The Light
- Lynchburg, Virginia; United States;
- Broadcast area: Metro Lynchburg
- Frequencies: Formerly 90.9 MHz, now internet radio
- Branding: The Light

Programming
- Format: Contemporary Christian

Ownership
- Owner: Liberty University

History
- First air date: February 1, 1993; 33 years ago
- Former call signs: WWMC (1993–2015); WQLU (2015–2023);
- Call sign meaning: Liberty University

Technical information
- Licensing authority: FCC
- Facility ID: 37248
- Class: A
- Power: 100 watts
- HAAT: 184 meters (604 ft)
- Transmitter coordinates: 37°20′56.0″N 79°10′5.0″W﻿ / ﻿37.348889°N 79.168056°W

Links
- Public license information: Light Public file; LMS;
- Webcast: Listen Live
- Website: WQLU Online

= WQLU =

Radio station at Liberty University in Lynchburg, Virginia

The Light, formerly WQLU (90.9 FM), is a non-commercial internet radio station in Lynchburg, Virginia. It broadcasts a Contemporary Christian radio format and is owned and operated by Liberty University. The station aired Liberty University Flames athletics.

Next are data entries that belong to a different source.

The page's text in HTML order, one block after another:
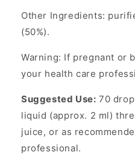
Other Ingredients:
(50%).
Warning: If pregnant or
your health care
Suggested Use: 70
liquid (approx. 2 ml)
juice, or as
professional.
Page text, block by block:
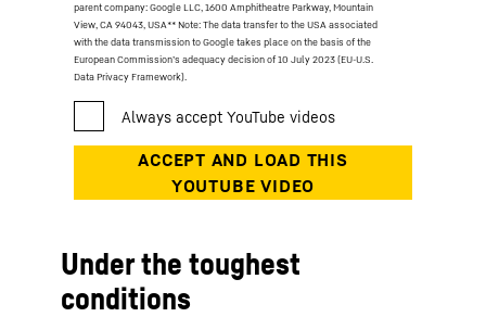
parent company: Google LLC, 1600 Amphitheatre Parkway, Mountain
View, CA 94043, USA** Note: The data transfer to the USA associated
with the data transmission to Google takes place on the basis of the
European Commission’s adequacy decision of 10 July 2023 (EU-U.S.
Data Privacy Framework).
Under the toughest
conditions

WQLU was licensed for an effective radiated power (ERP) of 100 watts. The transmitter is off Candlers Mountain Road in Lynchburg. It operated from 1993 until its license was canceled in 2023. Today The Light Radio Station is solely an internet radio station.

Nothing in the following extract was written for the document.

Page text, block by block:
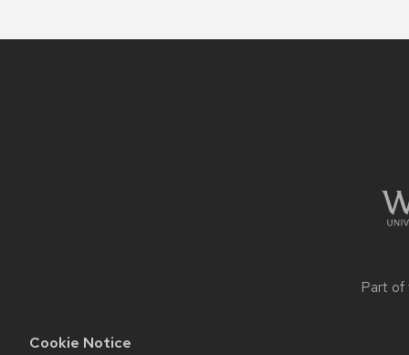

The Light Radio station has tons of programming. They broadcast Liberty University's Convocation Service on Wednesday and Friday Mornings. They also broadcast Liberty University's Campus Community Service on Wednesday Evenings. The Light is also home to Liberty Flames Ice Hockey.

==History==
Liberty University (then known as Liberty Baptist College) got its first student-run radio station in 1980, on the AM dial. It was a carrier current station available on 550 AM but only covering the campus.

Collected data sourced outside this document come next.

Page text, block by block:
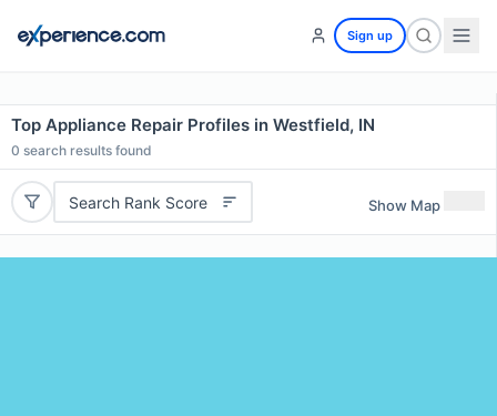
Sign up
Top Appliance Repair Profiles in Westfield, IN
0 search results found
Search Rank Score Show Map
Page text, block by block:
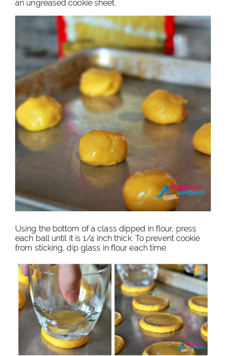
an ungreased cookie sheet.
Using the bottom of a class dipped in flour, press
each ball until it is 1/4 inch thick. To prevent cookie
from sticking, dip glass in flour each time.

On October 8, 1992, the Federal Communications Commission (FCC) granted the school a construction permit to build an FM station at 100 watts on 90.9 MHz. Its original call sign was WWMC (for "Wall to Wall Music"). The station signed on the air on February 1, 1993. During off-hours, a Christian music service from Boston was broadcast, when Liberty student DJs were not available.

After a transmitter fire, the station was off the air from June to August 1993. In 1999, the station switched from its mainstream Christian contemporary sound to a more youthful, upbeat Christian Top 40 playlist. In 2003, the station began holding on-the-air fundraisers for listener support. The station changed its call sign to WQLU in the spring of 2015.

On September 29, 2023, the FCC issued an order cancelling WQLU's license to broadcast, and requiring the university to pay a fine of $10,000, after discovering that the station had been broadcasting "from a different tower and at different geographic coordinates (...) than specified in the Station’s license." The license holder was also sanctioned for making "incorrect statements" to the FCC.

After 90.9 The Light went off of the radio airwaves, the radio station rebranded and is now The Light, where it only broadcasts over the internet as an internet radio station.